Hazard values, associated to a 20-year moving window and related to 100-year and 200-year quantiles of the stationary case, are as follows:
For finer scales (5–15 min), from 10% (T = 100 years) and 18% (T = 200 years) at the beginning of the investigated period, to 60% and 80%, respectively, at the end;
For 24 h resolutions, 20% (T = 100 years) and 35% (T = 200 years).
Thus, although variations for the investigated 24-h percentiles are relatively modest, the associated hazards at least double if compared with the values assumed at the beginning of the time horizon.
These results highlight the importance of investigation of several aspects before the choice of a stationary or a non-stationary model is made.
However, in a climate change context, it should be remarked the difference between the terms “stationarity” and “change”, and the fact that they are not mutually exclusive [
49]. Very popular “examples” can be mentioned [
49]. For instance, in the absence of an external force, the position of a body in motion changes in time but the velocity is unchanged (Newton’s first law). If a constant force is present, then the velocity changes but the acceleration is constant (Newton’s second law).
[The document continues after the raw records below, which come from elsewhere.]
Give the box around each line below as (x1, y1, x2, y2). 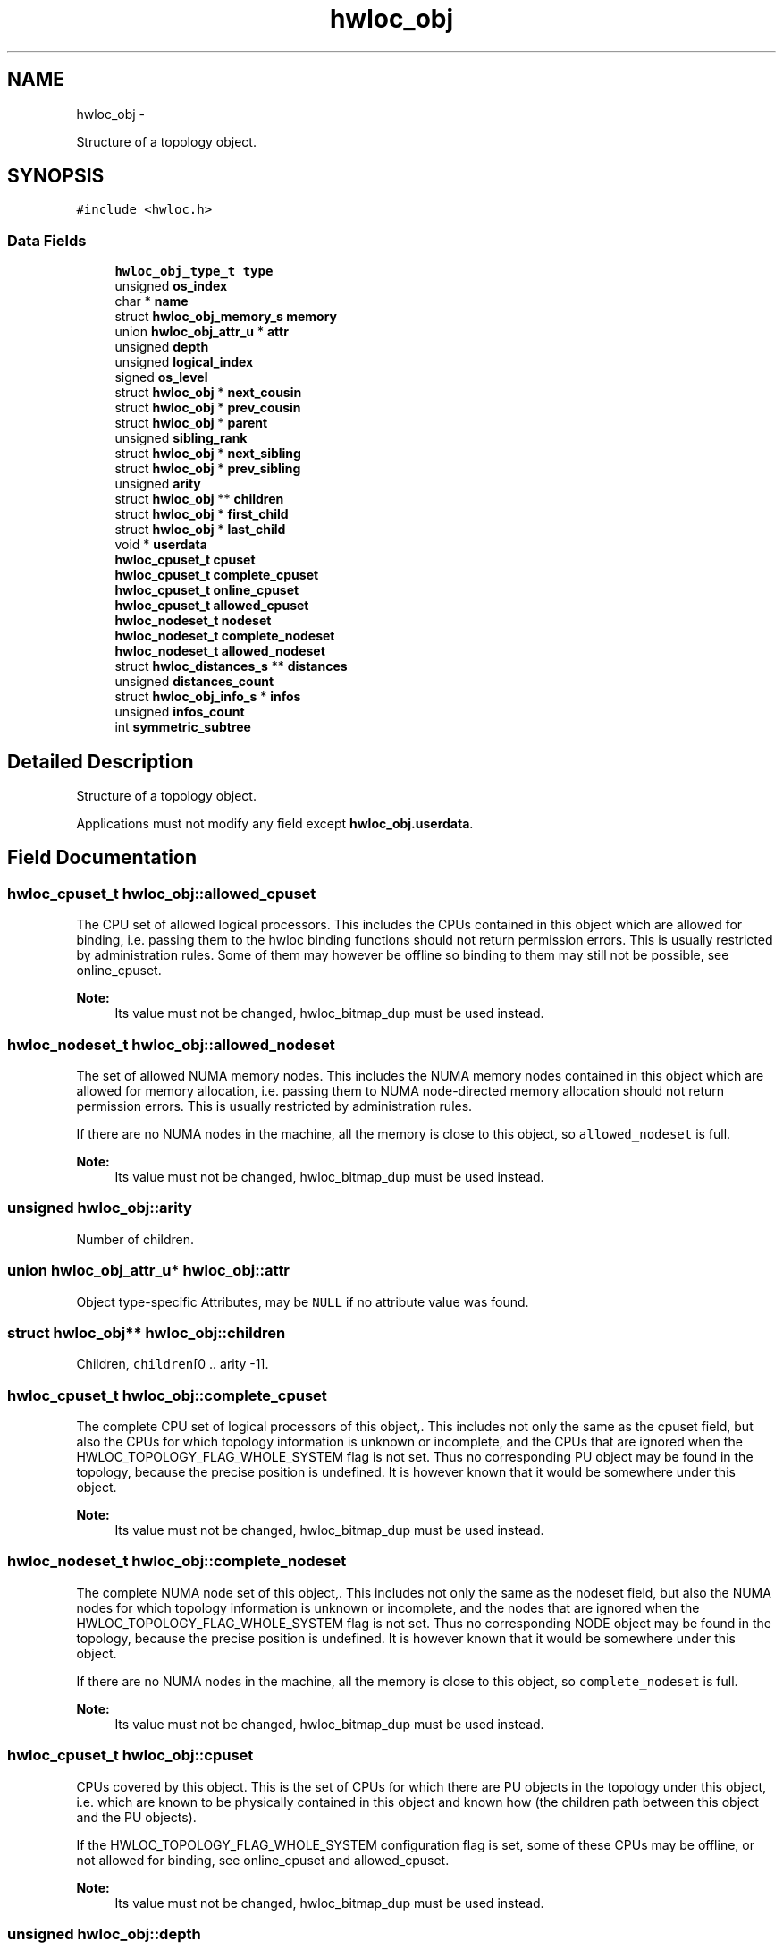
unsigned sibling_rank (114, 430, 248, 446)
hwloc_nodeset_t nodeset (114, 613, 272, 629)
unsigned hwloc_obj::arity (7, 1199, 192, 1217)
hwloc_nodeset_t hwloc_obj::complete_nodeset (7, 1552, 347, 1571)
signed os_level (114, 369, 208, 386)
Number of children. (76, 1231, 195, 1247)
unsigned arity (114, 476, 201, 492)
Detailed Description (7, 750, 194, 773)
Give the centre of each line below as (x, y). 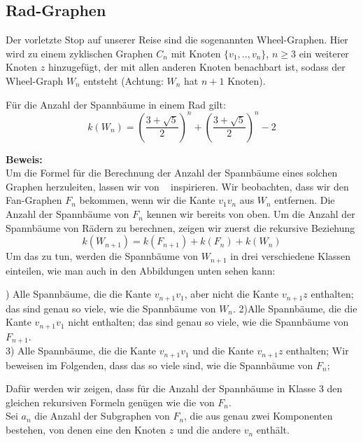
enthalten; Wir (318, 351)
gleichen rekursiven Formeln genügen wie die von (110, 402)
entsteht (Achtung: (123, 80)
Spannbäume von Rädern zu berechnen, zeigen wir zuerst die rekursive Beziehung (180, 227)
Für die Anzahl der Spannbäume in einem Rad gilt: (116, 104)
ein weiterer (324, 53)
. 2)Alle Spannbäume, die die (295, 308)
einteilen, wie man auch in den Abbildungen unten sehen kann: (141, 270)
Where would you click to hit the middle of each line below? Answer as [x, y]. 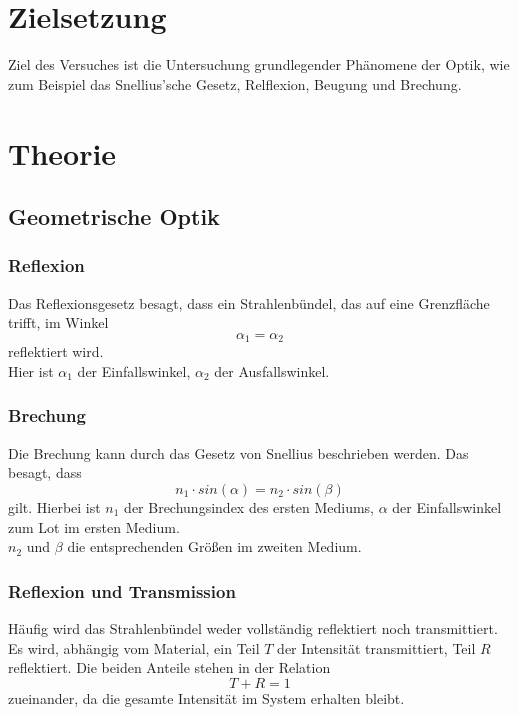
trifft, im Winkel [58, 322]
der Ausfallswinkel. [272, 370]
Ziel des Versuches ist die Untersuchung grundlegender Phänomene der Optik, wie [259, 64]
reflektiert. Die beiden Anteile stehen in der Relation [169, 667]
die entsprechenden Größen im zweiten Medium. [214, 546]
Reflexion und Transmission [122, 590]
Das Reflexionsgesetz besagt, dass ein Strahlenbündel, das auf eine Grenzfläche [249, 302]
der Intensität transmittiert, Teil [376, 647]
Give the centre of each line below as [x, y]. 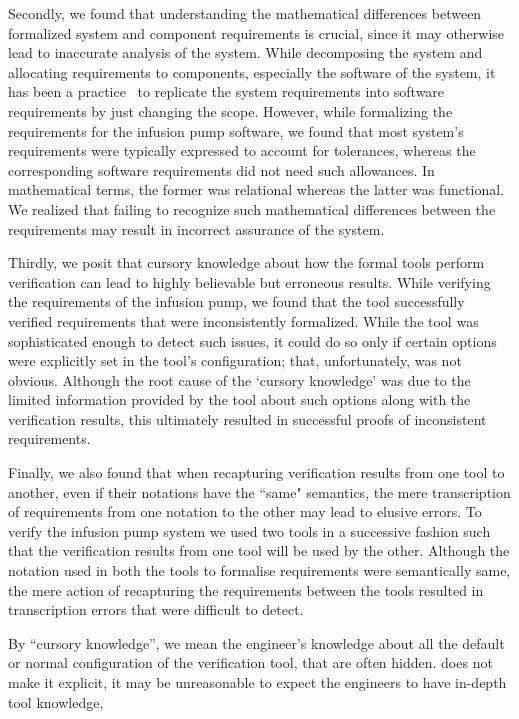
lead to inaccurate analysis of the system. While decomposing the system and [245, 52]
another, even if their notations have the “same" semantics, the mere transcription [259, 491]
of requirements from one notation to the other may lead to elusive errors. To [245, 511]
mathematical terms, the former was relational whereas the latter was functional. [256, 189]
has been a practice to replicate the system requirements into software [226, 91]
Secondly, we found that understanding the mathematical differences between [245, 13]
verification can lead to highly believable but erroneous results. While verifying [249, 281]
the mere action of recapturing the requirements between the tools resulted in [246, 589]
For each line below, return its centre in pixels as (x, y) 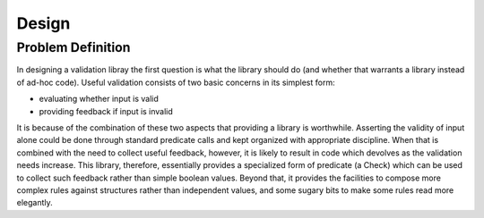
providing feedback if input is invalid (106, 111)
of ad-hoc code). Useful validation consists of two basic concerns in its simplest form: (176, 82)
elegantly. (35, 203)
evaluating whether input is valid (99, 99)
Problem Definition (73, 47)
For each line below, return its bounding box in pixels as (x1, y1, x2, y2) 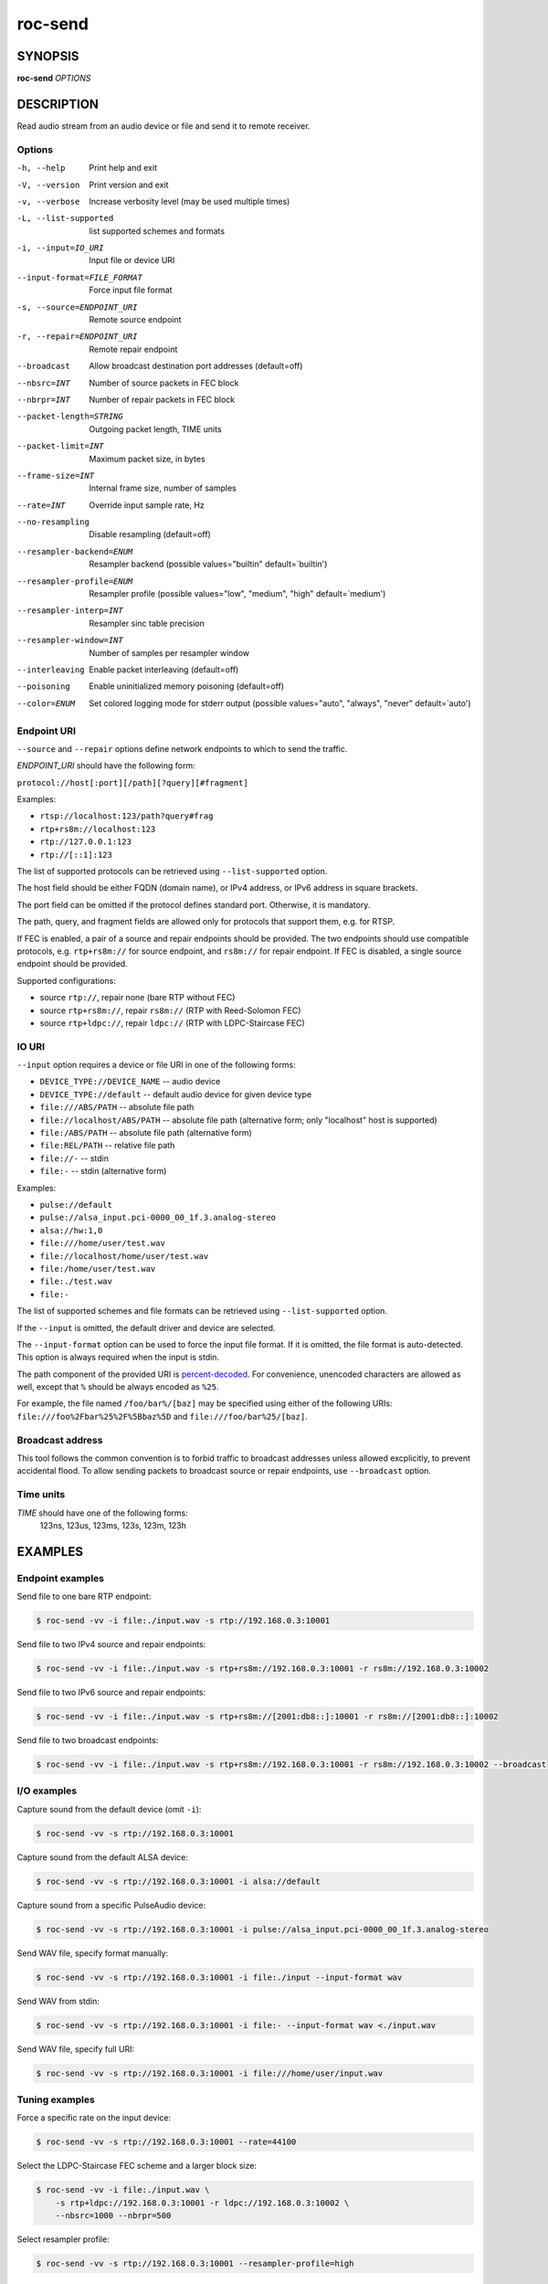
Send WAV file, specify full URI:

If the force changes, e.g., the gravitational force with changing distance in planetary motion, the acceleration is no longer constant, but other invariant properties emerge, e.g., the angular momentum (Newton’s law of gravitation).
Non-stationarity is usually considered as synonymous with change, but change is a general notion applicable everywhere, including the real (material) world, while stationarity and non-stationarity are applied only to models, and not to the real world. Thus, environmental changes can be modeled also with stationary approaches [
60] and only in justified cases with non-stationary approaches.
In this specific case study, related to the Viterbo rain gauge in Central Italy, the imposed trends on
βI,
βD and
λ imply the need of using non stationary approaches for the finer time resolutions which are comparable with
βD and the annual aggregation (i.e., for MAP evaluation). This is true because a change on the inter-arrival time between two consecutive storms firstly influences monthly and yearly scales (
Figure 6).
On the contrary, a stationary modeling could be used for other investigated resolutions, as the temporal variation of the probability distributions seems not so significant. However, a complete analysis including the investigation of hazard and high percentiles makes the use of a non-stationary approach more plausible also for the coarser time resolutions.